[[ EXERCISE INPUT open ]]

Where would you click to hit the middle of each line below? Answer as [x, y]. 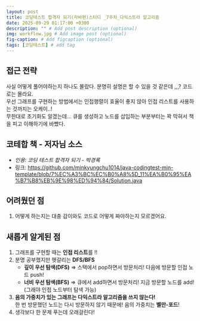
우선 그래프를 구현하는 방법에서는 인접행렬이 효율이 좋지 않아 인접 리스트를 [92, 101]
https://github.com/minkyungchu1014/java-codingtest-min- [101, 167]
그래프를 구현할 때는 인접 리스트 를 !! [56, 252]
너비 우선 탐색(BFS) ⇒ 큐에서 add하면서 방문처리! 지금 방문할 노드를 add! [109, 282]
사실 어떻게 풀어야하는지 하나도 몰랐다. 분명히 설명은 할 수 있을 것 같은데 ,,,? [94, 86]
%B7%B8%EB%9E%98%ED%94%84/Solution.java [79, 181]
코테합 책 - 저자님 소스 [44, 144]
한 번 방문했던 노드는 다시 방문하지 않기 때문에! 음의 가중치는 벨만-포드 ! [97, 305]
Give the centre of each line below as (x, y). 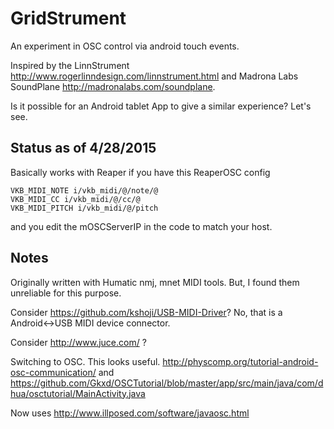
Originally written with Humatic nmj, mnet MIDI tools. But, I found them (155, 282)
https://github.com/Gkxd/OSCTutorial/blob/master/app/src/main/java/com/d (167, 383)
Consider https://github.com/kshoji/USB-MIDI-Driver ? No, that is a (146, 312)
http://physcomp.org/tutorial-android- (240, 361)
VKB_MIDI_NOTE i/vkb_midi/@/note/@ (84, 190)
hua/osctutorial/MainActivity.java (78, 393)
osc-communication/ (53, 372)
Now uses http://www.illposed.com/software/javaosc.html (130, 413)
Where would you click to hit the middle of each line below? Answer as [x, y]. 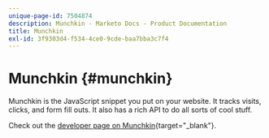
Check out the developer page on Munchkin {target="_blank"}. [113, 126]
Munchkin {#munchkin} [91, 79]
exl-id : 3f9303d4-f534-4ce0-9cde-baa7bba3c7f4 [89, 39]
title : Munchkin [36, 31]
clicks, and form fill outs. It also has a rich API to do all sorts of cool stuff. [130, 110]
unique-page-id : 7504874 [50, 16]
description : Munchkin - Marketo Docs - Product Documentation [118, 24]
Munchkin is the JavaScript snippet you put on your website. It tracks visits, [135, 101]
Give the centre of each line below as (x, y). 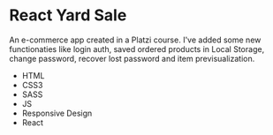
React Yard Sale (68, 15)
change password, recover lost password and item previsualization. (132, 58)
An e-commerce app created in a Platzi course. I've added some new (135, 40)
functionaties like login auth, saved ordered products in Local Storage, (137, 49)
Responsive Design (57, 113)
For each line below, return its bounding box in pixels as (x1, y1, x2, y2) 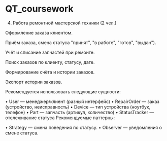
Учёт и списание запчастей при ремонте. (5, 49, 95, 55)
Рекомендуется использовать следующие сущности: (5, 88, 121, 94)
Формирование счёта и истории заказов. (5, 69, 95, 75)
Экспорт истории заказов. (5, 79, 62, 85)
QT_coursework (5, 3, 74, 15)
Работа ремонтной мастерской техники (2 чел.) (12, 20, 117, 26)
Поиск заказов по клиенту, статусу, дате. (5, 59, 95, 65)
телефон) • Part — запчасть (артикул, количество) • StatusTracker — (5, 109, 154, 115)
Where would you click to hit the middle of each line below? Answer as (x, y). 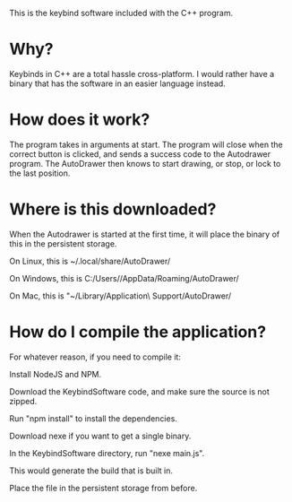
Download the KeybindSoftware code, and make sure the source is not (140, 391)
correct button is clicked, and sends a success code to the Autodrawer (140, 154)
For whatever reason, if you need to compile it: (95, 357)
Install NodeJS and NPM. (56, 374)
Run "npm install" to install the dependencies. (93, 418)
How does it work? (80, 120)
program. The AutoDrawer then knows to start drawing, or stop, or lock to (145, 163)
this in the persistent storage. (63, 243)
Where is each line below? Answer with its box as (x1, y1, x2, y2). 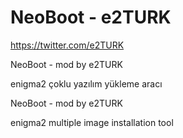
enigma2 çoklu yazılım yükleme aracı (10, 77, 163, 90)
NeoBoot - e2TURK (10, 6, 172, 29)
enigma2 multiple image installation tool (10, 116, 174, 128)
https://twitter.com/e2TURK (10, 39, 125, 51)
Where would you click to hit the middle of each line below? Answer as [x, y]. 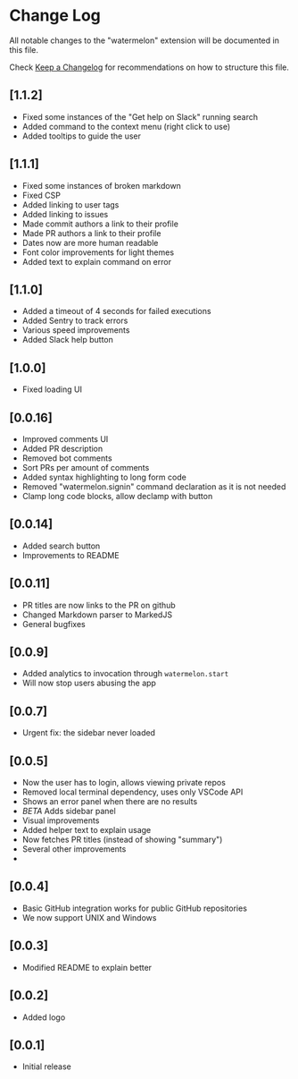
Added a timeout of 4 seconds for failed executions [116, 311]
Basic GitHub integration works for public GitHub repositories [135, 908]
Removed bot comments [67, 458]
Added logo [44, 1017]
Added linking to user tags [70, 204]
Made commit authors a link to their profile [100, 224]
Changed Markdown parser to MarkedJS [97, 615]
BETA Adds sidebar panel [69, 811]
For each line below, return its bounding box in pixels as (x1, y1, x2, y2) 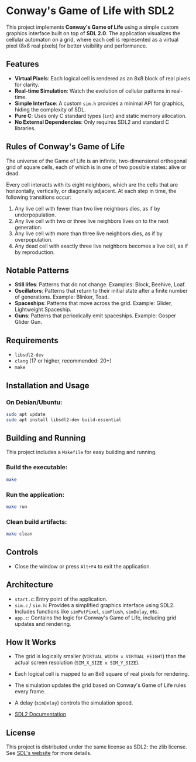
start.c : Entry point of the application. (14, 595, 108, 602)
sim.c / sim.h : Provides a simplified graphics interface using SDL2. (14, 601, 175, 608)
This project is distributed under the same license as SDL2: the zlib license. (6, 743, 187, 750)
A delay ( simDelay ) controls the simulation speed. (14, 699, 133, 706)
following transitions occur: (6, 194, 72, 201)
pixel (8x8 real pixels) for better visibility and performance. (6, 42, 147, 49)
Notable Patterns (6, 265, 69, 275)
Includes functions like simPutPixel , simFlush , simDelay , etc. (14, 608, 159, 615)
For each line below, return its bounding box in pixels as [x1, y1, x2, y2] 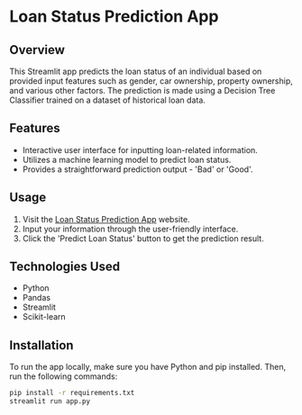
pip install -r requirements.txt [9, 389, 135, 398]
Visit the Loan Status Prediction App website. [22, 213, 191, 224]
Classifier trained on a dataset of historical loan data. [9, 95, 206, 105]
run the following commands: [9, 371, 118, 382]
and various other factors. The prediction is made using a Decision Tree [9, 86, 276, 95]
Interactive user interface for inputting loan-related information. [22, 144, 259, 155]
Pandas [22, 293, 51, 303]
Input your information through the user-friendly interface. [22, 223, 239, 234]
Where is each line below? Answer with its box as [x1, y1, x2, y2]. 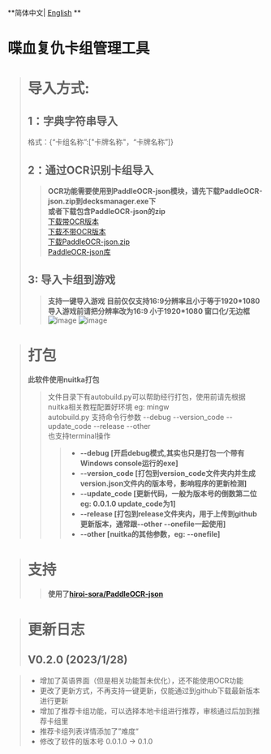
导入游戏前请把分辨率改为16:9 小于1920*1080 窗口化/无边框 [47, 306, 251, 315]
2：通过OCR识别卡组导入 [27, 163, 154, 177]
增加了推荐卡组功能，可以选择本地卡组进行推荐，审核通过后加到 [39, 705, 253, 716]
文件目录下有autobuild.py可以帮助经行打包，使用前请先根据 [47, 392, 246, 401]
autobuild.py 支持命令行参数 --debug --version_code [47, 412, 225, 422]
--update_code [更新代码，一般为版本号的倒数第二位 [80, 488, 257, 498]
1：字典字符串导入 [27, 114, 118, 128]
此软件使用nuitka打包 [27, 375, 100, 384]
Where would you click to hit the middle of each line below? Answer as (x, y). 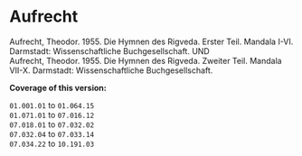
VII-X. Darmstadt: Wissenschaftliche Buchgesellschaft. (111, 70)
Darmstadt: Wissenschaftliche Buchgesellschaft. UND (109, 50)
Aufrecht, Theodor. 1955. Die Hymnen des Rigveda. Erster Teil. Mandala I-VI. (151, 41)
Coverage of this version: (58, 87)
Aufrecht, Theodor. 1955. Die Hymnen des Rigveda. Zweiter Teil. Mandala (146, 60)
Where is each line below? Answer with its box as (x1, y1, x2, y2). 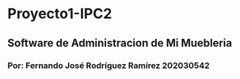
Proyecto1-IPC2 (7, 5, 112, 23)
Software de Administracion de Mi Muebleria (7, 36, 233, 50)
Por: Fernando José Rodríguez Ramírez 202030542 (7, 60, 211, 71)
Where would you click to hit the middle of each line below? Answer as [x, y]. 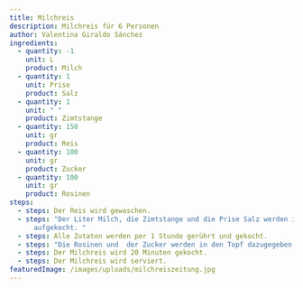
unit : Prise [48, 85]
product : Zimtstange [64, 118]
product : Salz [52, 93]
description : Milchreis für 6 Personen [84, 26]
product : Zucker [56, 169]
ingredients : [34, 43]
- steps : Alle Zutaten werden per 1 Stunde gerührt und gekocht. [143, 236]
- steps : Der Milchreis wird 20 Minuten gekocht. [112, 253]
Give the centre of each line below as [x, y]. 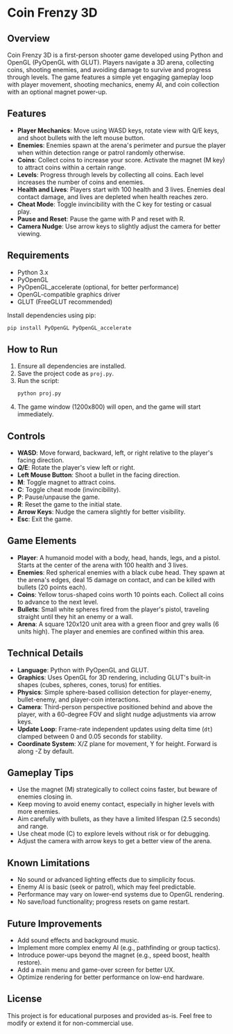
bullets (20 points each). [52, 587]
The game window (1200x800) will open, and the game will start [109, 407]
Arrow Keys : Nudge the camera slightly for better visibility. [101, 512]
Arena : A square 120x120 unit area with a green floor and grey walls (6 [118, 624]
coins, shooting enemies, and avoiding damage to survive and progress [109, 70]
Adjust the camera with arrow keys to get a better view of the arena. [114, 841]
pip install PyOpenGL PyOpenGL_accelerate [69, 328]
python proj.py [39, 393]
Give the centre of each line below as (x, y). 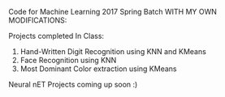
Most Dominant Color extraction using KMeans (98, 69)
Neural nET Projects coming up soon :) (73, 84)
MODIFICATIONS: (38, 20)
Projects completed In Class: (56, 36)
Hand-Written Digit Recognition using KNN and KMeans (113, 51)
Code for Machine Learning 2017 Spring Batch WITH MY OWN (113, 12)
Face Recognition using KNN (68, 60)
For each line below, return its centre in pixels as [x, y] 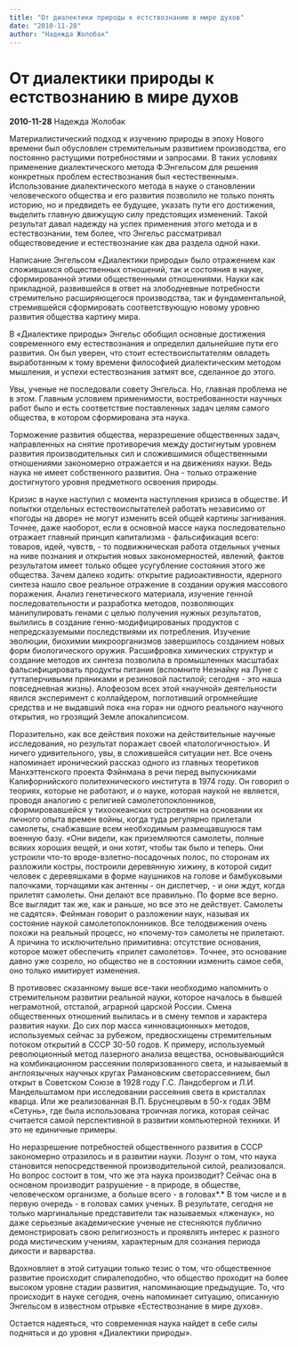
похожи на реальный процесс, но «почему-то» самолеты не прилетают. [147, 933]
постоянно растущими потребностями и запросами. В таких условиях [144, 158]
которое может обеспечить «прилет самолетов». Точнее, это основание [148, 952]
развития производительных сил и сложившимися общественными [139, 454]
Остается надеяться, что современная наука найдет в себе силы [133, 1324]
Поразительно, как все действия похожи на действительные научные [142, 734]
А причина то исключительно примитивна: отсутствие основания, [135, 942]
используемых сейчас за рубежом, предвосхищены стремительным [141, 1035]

[[ EXERCISE INPUT closed ]]

_WHAT THE TASK ASKS_
The answer must be a single number: how many lines in the data contain the string "page"?

_RESPONSE_
2